___ LISTED RECORDS ___
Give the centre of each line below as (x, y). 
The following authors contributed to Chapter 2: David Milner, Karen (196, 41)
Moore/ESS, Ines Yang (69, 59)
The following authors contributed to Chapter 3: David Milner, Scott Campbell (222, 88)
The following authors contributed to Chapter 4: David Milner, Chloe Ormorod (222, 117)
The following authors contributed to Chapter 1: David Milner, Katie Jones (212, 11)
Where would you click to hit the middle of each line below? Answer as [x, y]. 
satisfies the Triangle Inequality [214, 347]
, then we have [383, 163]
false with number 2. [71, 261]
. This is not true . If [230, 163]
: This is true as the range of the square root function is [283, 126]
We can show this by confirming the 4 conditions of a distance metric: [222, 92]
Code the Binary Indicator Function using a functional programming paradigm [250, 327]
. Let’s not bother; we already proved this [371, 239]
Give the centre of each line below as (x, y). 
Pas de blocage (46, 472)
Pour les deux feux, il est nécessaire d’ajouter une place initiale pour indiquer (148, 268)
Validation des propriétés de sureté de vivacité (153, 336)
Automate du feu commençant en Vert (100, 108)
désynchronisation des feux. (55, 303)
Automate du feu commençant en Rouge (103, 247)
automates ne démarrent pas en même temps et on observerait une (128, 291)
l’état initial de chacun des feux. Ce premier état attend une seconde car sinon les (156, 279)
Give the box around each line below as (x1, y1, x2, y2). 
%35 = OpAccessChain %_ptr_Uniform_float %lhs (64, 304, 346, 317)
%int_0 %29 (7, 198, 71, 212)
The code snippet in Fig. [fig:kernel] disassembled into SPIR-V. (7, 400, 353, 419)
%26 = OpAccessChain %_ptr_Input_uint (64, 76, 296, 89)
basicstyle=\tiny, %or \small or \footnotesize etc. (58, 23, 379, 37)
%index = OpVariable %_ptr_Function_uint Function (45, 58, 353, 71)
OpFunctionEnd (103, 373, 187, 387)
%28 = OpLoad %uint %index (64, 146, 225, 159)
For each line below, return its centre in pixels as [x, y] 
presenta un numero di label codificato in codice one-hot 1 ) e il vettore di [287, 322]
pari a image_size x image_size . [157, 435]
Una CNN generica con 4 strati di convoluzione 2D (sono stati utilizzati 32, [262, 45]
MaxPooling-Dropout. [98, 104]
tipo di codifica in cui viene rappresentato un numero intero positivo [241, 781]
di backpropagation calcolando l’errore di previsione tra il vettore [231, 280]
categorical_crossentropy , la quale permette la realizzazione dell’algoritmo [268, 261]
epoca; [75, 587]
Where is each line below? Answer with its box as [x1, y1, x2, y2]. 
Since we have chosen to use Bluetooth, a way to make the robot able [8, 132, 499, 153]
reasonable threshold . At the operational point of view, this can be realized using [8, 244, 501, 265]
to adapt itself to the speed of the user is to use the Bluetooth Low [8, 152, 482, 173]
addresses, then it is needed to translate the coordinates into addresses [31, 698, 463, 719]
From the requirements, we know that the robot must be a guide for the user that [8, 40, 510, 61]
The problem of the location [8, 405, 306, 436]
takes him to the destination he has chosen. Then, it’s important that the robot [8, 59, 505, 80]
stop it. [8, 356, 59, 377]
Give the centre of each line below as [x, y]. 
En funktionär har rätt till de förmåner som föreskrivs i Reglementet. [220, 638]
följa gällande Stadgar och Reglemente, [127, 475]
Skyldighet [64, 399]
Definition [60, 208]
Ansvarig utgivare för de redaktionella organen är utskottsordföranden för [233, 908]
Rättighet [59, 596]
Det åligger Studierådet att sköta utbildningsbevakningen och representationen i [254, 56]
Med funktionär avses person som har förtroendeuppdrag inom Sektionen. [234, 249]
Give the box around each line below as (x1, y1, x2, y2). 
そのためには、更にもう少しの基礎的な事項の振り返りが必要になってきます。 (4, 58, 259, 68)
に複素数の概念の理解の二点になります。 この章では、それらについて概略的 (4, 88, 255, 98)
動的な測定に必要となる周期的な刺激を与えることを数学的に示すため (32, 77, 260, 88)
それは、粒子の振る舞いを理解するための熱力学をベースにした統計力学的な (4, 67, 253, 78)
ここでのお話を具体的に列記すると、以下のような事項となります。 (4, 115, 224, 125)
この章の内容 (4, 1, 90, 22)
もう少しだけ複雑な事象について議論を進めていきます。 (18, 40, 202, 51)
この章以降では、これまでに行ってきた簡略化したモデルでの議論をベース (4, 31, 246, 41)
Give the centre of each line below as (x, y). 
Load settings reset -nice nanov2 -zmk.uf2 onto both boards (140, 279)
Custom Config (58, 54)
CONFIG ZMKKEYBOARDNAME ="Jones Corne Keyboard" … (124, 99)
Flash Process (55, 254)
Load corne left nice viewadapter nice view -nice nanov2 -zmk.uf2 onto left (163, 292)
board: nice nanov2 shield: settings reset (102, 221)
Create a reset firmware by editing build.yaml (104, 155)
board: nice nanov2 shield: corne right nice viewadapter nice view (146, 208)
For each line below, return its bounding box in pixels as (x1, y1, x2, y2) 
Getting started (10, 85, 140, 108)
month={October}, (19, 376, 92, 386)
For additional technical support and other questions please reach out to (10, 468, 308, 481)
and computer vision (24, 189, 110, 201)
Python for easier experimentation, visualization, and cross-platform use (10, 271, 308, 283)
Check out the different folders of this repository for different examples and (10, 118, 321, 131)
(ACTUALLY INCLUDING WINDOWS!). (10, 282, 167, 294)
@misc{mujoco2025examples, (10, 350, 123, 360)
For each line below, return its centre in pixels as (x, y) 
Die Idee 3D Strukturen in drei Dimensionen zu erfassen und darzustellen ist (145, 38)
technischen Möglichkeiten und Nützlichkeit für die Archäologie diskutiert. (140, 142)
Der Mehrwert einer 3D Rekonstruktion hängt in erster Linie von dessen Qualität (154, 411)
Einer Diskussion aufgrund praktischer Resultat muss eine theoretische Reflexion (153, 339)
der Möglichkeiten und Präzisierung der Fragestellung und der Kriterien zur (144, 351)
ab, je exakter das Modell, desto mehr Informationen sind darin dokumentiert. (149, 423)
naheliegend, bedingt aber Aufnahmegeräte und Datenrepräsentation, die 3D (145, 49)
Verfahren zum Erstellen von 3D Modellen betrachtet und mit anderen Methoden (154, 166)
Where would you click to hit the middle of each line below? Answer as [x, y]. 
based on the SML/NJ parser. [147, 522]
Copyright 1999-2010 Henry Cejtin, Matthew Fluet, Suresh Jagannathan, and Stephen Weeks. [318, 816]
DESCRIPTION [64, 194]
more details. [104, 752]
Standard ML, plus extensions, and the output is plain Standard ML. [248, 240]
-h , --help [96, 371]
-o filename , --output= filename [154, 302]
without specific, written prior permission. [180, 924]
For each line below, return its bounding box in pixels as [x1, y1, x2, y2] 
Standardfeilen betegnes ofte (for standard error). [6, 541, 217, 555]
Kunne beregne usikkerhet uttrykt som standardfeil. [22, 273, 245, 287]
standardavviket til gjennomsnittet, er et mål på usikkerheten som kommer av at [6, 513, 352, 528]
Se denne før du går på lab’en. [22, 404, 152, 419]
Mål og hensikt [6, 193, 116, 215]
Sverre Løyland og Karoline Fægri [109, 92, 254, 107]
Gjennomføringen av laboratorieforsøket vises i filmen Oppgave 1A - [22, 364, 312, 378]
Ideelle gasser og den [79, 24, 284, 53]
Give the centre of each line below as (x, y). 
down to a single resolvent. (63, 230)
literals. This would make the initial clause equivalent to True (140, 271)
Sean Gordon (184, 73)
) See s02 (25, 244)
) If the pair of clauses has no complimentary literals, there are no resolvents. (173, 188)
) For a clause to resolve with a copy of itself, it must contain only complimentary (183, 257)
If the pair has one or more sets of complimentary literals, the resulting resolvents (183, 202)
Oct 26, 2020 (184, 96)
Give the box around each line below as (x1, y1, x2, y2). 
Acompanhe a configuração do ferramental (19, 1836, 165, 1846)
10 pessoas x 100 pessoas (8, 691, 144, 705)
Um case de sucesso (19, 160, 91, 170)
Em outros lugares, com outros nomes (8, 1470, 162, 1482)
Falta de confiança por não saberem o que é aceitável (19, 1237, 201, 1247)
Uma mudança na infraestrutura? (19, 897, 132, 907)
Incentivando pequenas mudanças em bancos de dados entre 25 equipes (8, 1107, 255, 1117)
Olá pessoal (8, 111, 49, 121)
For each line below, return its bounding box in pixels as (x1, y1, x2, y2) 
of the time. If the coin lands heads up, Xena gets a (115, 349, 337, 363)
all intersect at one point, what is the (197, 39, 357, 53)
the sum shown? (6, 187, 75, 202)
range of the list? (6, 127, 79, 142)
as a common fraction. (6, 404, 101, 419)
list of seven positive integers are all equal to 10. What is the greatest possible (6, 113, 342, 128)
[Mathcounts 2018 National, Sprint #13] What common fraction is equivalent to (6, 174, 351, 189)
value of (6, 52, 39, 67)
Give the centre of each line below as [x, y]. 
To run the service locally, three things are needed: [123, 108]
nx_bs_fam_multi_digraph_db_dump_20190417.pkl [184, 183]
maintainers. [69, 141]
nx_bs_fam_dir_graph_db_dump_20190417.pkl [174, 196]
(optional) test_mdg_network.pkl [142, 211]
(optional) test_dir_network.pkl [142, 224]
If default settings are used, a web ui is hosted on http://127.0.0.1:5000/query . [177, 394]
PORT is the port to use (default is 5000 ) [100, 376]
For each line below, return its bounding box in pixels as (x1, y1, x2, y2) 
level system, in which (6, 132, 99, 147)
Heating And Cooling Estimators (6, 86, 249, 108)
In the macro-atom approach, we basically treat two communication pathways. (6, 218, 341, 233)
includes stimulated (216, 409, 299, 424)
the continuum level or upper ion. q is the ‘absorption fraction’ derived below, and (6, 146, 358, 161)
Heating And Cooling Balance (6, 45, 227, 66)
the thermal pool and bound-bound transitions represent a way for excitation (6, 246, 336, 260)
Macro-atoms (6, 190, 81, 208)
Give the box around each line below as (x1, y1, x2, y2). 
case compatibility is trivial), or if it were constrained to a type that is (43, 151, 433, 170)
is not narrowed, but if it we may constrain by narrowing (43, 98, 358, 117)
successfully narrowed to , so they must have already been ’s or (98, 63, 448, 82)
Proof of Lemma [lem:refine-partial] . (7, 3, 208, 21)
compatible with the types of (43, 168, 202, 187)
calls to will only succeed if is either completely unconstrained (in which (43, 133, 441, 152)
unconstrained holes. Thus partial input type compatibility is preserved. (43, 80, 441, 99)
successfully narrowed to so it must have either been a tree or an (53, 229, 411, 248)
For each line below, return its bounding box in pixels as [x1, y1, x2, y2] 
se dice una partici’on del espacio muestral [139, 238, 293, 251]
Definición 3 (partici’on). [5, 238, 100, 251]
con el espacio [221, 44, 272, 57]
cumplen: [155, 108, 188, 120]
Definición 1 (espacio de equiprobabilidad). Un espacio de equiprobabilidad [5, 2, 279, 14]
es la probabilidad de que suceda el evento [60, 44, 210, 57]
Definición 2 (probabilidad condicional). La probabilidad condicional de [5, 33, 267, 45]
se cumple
___
▶ EXERCISE: Your answer should be the lines of the listing above between the line holding "Standardfeilen betegnes ofte" and the line holding "Incentivando pequenas mudanças", inclusive, restated word for word and alone.

▶ SOLUTION TO THE EXERCISE:
Standardfeilen betegnes ofte (for standard error). [6, 541, 217, 555]
Kunne beregne usikkerhet uttrykt som standardfeil. [22, 273, 245, 287]
standardavviket til gjennomsnittet, er et mål på usikkerheten som kommer av at [6, 513, 352, 528]
Se denne før du går på lab’en. [22, 404, 152, 419]
Mål og hensikt [6, 193, 116, 215]
Sverre Løyland og Karoline Fægri [109, 92, 254, 107]
Gjennomføringen av laboratorieforsøket vises i filmen Oppgave 1A - [22, 364, 312, 378]
Ideelle gasser og den [79, 24, 284, 53]
Give the centre of each line below as (x, y). 
down to a single resolvent. (63, 230)
literals. This would make the initial clause equivalent to True (140, 271)
Sean Gordon (184, 73)
) See s02 (25, 244)
) If the pair of clauses has no complimentary literals, there are no resolvents. (173, 188)
) For a clause to resolve with a copy of itself, it must contain only complimentary (183, 257)
If the pair has one or more sets of complimentary literals, the resulting resolvents (183, 202)
Oct 26, 2020 (184, 96)
Give the box around each line below as (x1, y1, x2, y2). 
Acompanhe a configuração do ferramental (19, 1836, 165, 1846)
10 pessoas x 100 pessoas (8, 691, 144, 705)
Um case de sucesso (19, 160, 91, 170)
Em outros lugares, com outros nomes (8, 1470, 162, 1482)
Falta de confiança por não saberem o que é aceitável (19, 1237, 201, 1247)
Uma mudança na infraestrutura? (19, 897, 132, 907)
Incentivando pequenas mudanças em bancos de dados entre 25 equipes (8, 1107, 255, 1117)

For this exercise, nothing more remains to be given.